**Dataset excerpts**
————————

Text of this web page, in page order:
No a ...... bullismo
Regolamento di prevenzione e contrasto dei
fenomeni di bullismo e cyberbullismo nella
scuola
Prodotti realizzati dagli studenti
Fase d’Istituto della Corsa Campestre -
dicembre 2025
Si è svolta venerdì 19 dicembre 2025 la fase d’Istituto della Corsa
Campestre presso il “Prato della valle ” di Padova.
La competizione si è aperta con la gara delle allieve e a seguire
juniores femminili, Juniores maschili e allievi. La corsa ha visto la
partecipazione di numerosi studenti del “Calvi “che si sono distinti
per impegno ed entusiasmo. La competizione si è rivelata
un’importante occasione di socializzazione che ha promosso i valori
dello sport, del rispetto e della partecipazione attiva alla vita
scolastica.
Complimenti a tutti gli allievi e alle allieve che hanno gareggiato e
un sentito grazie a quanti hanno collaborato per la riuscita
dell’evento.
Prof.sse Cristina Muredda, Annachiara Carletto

————————

**Work order**
Beginning with the line that contains "un sentito grazie", each line of the records above through the last one must be printed word for word.

**Reply**
un sentito grazie a quanti hanno collaborato per la riuscita
dell’evento.
Prof.sse Cristina Muredda, Annachiara Carletto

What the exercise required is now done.